YOUR ASSIGNMENT =
Note how many lines in the following material mention "Sounds", then give that number by itself.

* * * *

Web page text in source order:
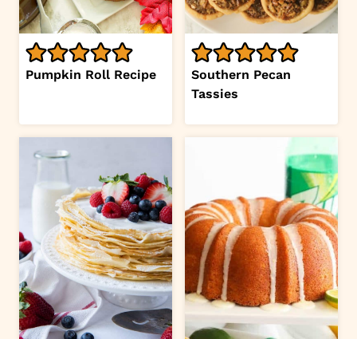
Pumpkin Roll Recipe
Southern Pecan
Tassies
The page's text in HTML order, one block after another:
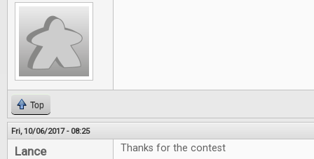
Top
Fri, 10/06/2017 - 08:25
Lance Thanks for the contest
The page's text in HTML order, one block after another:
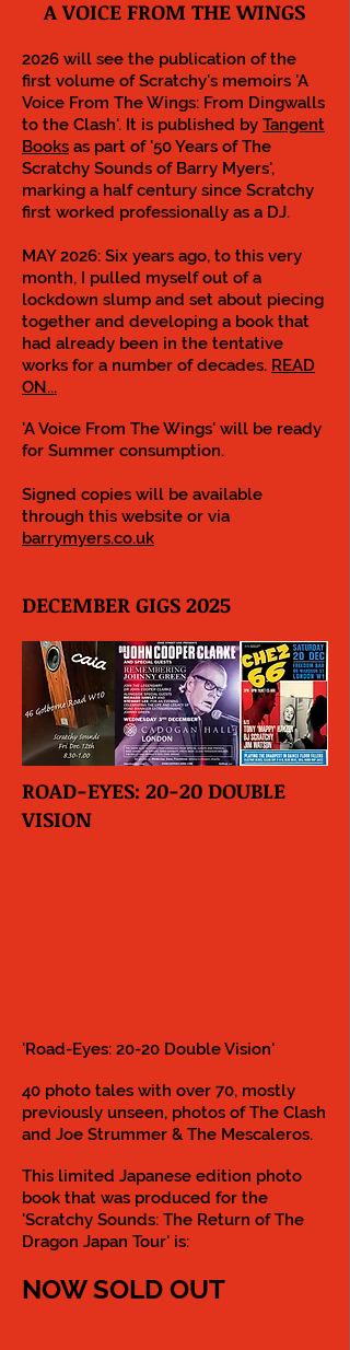
A VOICE FROM THE WINGS
2026 will see the publication of the
first volume of Scratchy's memoirs 'A
Voice From The Wings: From Dingwalls
to the Clash'. It is published by Tangent
Books as part of '50 Years of The
Scratchy Sounds of Barry Myers',
marking a half century since Scratchy
first worked professionally as a DJ.
MAY 2026: Six years ago, to this very
month, I pulled myself out of a
lockdown slump and set about piecing
together and developing a book that
had already been in the tentative
works for a number of decades. READ
ON...
'A Voice From The Wings' will be ready
for Summer consumption.
Signed copies will be available
through this website or via
barrymyers.co.uk
DECEMBER GIGS 2025
ROAD-EYES: 20-20 DOUBLE
VISION
'Road-Eyes: 20-20 Double Vision'
40 photo tales with over 70, mostly
previously unseen, photos of The Clash
and Joe Strummer & The Mescaleros.
This limited Japanese edition photo
book that was produced for the
'Scratchy Sounds: The Return of The
Dragon Japan Tour' is:
NOW SOLD OUT
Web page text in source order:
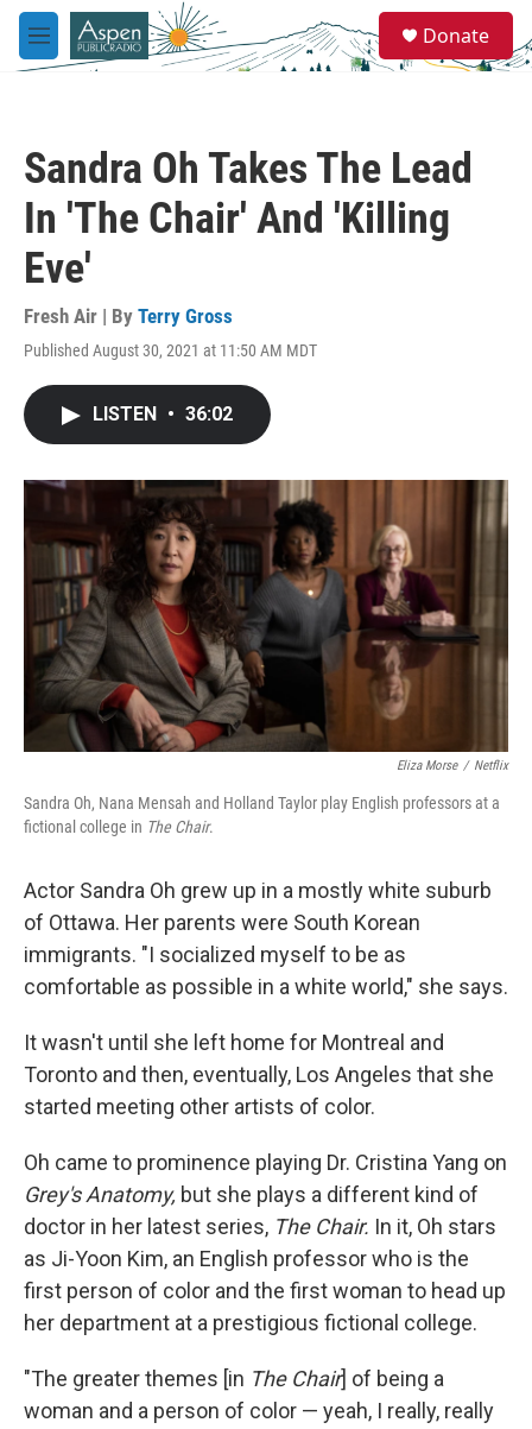
Skip to main content
M
e
e
a
Donate
Sandra Oh Takes The Lead
In 'The Chair' And 'Killing
Eve'
Fresh Air | By Terry Gross
Published August 30, 2021 at 11:50 AM MDT
LISTEN • 36:02
Eliza Morse / Netflix
Sandra Oh, Nana Mensah and Holland Taylor play English professors at a
fictional college in The Chair.
Actor Sandra Oh grew up in a mostly white suburb
of Ottawa. Her parents were South Korean
immigrants. "I socialized myself to be as
comfortable as possible in a white world," she says.
It wasn't until she left home for Montreal and
Toronto and then, eventually, Los Angeles that she
started meeting other artists of color.
Oh came to prominence playing Dr. Cristina Yang on
Grey's Anatomy, but she plays a different kind of
doctor in her latest series, The Chair. In it, Oh stars
as Ji-Yoon Kim, an English professor who is the
first person of color and the first woman to head up
her department at a prestigious fictional college.
"The greater themes [in The Chair] of being a
woman and a person of color — yeah, I really, really
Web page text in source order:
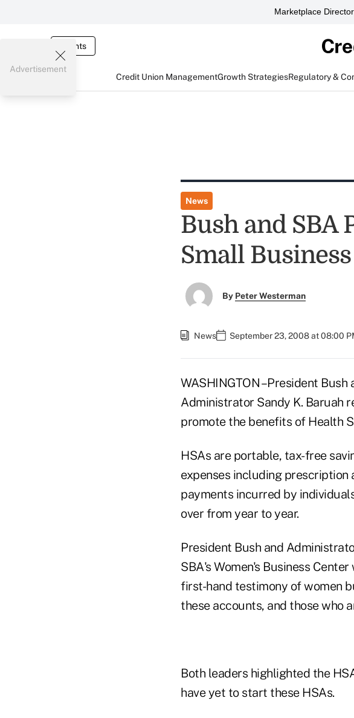
Marketplace
Events
Credit Union ManagementGrowth StrategiesRegulatory &
Advertisement
News
Bush and SBA
Small
By Peter Westerman
News September 23, 2008 at 08:00
WASHINGTON –President
Administrator Sandy K. Baruah
promote the benefits of Health
HSAs are portable, tax-free
expenses including
payments incurred by
over from year to year.
President Bush and
SBA's Women's Business
first-hand testimony of women
these accounts, and those who
Both leaders highlighted the
have yet to start these HSAs.
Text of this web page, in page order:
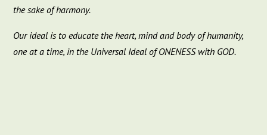
the sake of harmony.
Our ideal is to educate the heart, mind and body of humanity,
one at a time, in the Universal Ideal of ONENESS with GOD.
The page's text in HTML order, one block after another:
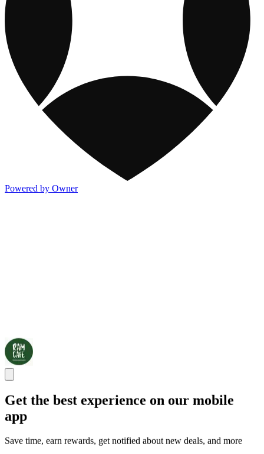
Powered by Owner
Get the best experience on our mobile
app
Save time, earn rewards, get notified about new deals, and more
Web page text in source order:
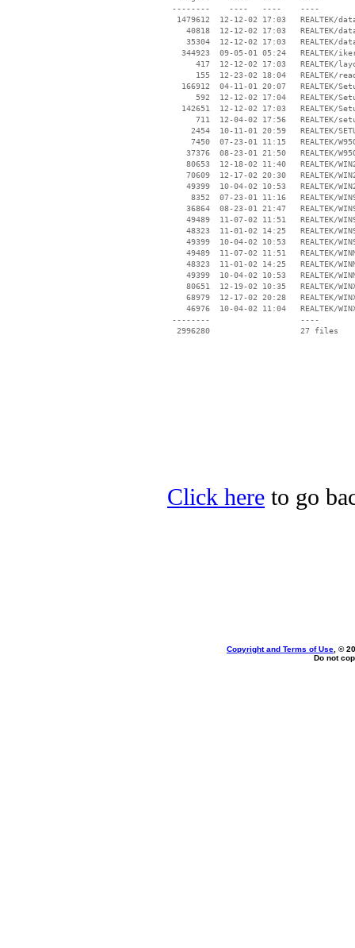
--------    ----   ----    ----
1479612  12-12-02 17:03   REALTEK/
40818  12-12-02 17:03   REALTEK/
35304  12-12-02 17:03   REALTEK/
344923  09-05-01 05:24   REALTEK/
417  12-12-02 17:03   REALTEK/
155  12-23-02 18:04   REALTEK/
166912  04-11-01 20:07   REALTEK/
592  12-12-02 17:04   REALTEK/
142651  12-12-02 17:03   REALTEK/
711  12-04-02 17:56   REALTEK/
2454  10-11-01 20:59   REALTEK/
7450  07-23-01 11:15   REALTEK/
37376  08-23-01 21:50   REALTEK/
80653  12-18-02 11:40   REALTEK/
70609  12-17-02 20:30   REALTEK/
49399  10-04-02 10:53   REALTEK/
8352  07-23-01 11:16   REALTEK/
36864  08-23-01 21:47   REALTEK/
49489  11-07-02 11:51   REALTEK/
48323  11-01-02 14:25   REALTEK/
49399  10-04-02 10:53   REALTEK/
49489  11-07-02 11:51   REALTEK/
48323  11-01-02 14:25   REALTEK/
49399  10-04-02 10:53   REALTEK/
80651  12-19-02 10:35   REALTEK/
68979  12-17-02 20:28   REALTEK/
46976  10-04-02 11:04   REALTEK/
--------                   ----
Click here to go
Copyright and Terms of Use , ©
Do not
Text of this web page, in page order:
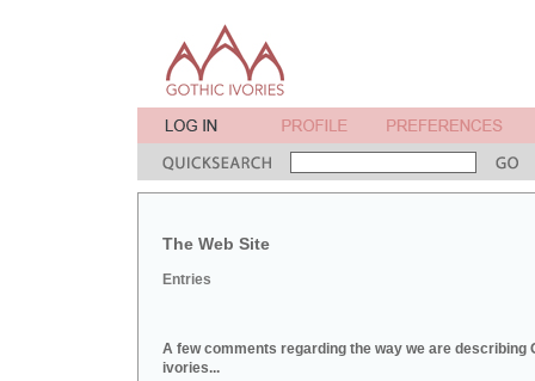
The Web Site
Entries
A few comments regarding the way we are describing
ivories...
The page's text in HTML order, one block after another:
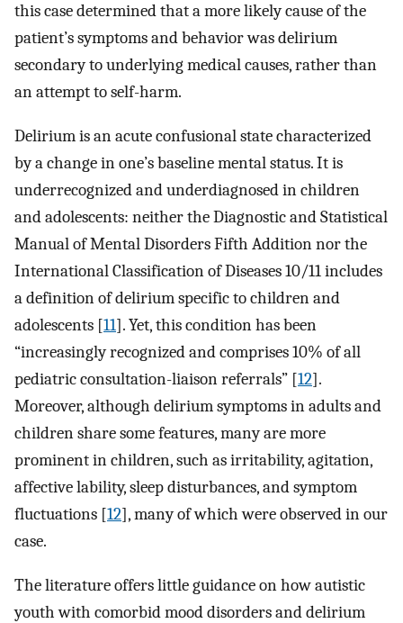
this case determined that a more likely cause of the
patient’s symptoms and behavior was delirium
secondary to underlying medical causes, rather than
an attempt to self-harm.
Delirium is an acute confusional state characterized
by a change in one’s baseline mental status. It is
underrecognized and underdiagnosed in children
and adolescents: neither the Diagnostic and Statistical
Manual of Mental Disorders Fifth Addition nor the
International Classification of Diseases 10/11 includes
a definition of delirium specific to children and
adolescents [11]. Yet, this condition has been
“increasingly recognized and comprises 10% of all
pediatric consultation-liaison referrals” [12].
Moreover, although delirium symptoms in adults and
children share some features, many are more
prominent in children, such as irritability, agitation,
affective lability, sleep disturbances, and symptom
fluctuations [12], many of which were observed in our
case.
The literature offers little guidance on how autistic
youth with comorbid mood disorders and delirium
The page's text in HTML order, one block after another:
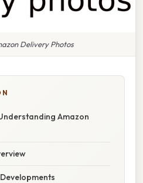
Delivery Photos
Amazon
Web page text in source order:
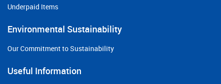
Underpaid Items
Environmental Sustainability
Our Commitment to Sustainability
Useful Information
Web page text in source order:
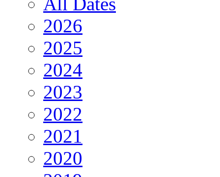
2026
2025
2024
2023
2022
2021
2020
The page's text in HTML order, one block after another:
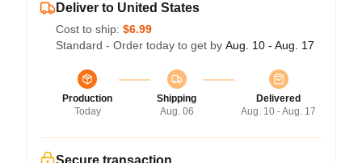
Deliver to United States
Cost to ship: $6.99
Standard - Order today to get by Aug. 10 - Aug. 17
Production
Today
Shipping
Aug. 06
Delivered
Aug. 10 - Aug. 17
Secure transaction
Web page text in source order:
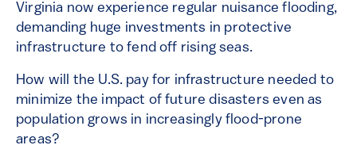
Virginia now experience regular nuisance flooding,
demanding huge investments in protective
infrastructure to fend off rising seas.
How will the U.S. pay for infrastructure needed to
minimize the impact of future disasters even as
population grows in increasingly flood-prone
areas?
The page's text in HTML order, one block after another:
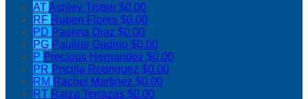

* * * *

WRITTEN RESPONSE =
2